99. If, for argument's sake, we resort to the definitions of 'drugs' as given in Section 3(a) and 3(b) of the Drugs and Cosmetics Act, 1940, even then the product manufactured by Shree Baidyanath i.e. Dant Manjans cannot be said to be a drug or medicine. Section 3(a) of the Drugs and Cosmetics Act, 1940 provides that:- "Ayurvedic or Unani drug includes all medicines intended for internal or external use for or in the diagnosis, treatment, mitigation or prevention of disease in human beings, mentioned in and processed and manufactured exclusively in accordance with the formulae described in the authoritative books of Ayurvedic systems of medicine, specified in the First Schedule." Admittedly, the Dant Manjans manufactured by Shree Baidyanath do not find mention in any of the authoritative books of Ayurvedic systems of medicine specified in the First Schedule. These Dant Manjans have not been manufactured in accordance with the formulae described in any of the authoritative books and, therefore, these Dant Manjans are not covered by the definition of Ayurvedic medicine as given in Section 3(a) of the said Act.

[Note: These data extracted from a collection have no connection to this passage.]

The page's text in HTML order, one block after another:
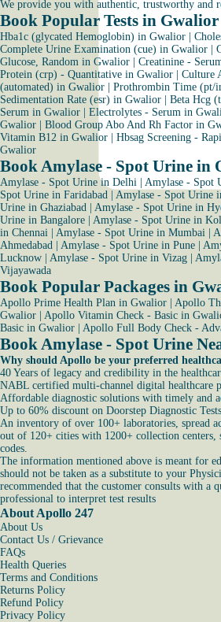
We provide you with authentic, trustworthy and
Book Popular Tests in Gwalior
Hba1c (glycated Hemoglobin) in Gwalior
Complete Urine Examination (cue) in Gwalior
Glucose, Random in Gwalior
Creatinine -
Protein (crp) - Quantitative in Gwalior
Culture
(automated) in Gwalior
Prothrombin Time (pt/
Sedimentation Rate (esr) in Gwalior
Beta Hcg
Serum in Gwalior
Electrolytes - Serum in
Gwalior
Blood Group Abo And Rh Factor in
Vitamin B12 in Gwalior
Hbsag Screening -
Gwalior
Book Amylase - Spot Urine in
Amylase - Spot Urine in Delhi Amylase - Spot
Spot Urine in Faridabad
Amylase - Spot Urine
Urine in Ghaziabad
Amylase - Spot Urine in
Urine in Bangalore
Amylase - Spot Urine in
in Chennai
Amylase - Spot Urine in Mumbai
Ahmedabad
Amylase - Spot Urine in Pune
Lucknow
Amylase - Spot Urine in Vizag
Vijayawada
Book Popular Packages in
Apollo Prime Health Plan in Gwalior
Apollo
Gwalior
Apollo Vitamin Check - Basic in
Basic in Gwalior
Apollo Full Body Check -
Book Amylase - Spot Urine
Why should Apollo be your preferred
40 Years of legacy and credibility in the
NABL certified multi-channel digital healthcare
Affordable diagnostic solutions with timely and
Up to 60% discount on Doorstep Diagnostic
An inventory of over 100+ laboratories, spread
out of 120+ cities with 1200+ collection centers,
codes.
The information mentioned above is meant for
should not be taken as a substitute to your
recommended that the customer consults with a
professional to interpret test results
About Apollo 247
About Us
Contact Us / Grievance
FAQs
Health Queries
Terms and Conditions
Returns Policy
Refund Policy
Privacy Policy

100. The mere fact that the ingredients used in the manufacture of these Dant Manjans find mention in these authoritative books of Ayurvedic systems of medicine specified in the First Schedule does not lead us to hold that the end product i.e. Dant Manjan is an Ayurvedic medicine as defined in this Sub-section. To be an Ayurvedic medicine under this Sub-section that product must be manufactured exclusively in accordance with the formulae described in the authoritative books of Ayurvedic systems of medicine specified in the First Schedule, but this is not the case here.

101. Regarding definition of 'Drug' as given in Section 3(b) 'drug' includes all medicines for internal or external use of human beings or animals and all substances intended to be used for or in the diagnosis, treatment, mitigation or animals.

102. As has been discussed by us above and as has been laid down by the Hon'ble Supreme Court and various High Courts like Allahabad, Bombay and Madras, 'Dant Manjan' i.e. tooth powder is a toilet requisite. It is an article of every day use meant for rubbing and cleaning teeth as an indispensable hygiene intended to protect the teeth and preserve them in good condition. How can these Dant Manjans be brought within the definition of 'drug' as given in Section 3(b) of the Drugs and Cosmetics Act, 1940. Although Shree Baidyanath manufacturers of these Dant Manjans have claimed that they are able to protect dental caries (decay) and Pyorrhoea, the inexorable fact remains that these Dant Manjans may be expected to perform only the principal function of cleansing of the teeth.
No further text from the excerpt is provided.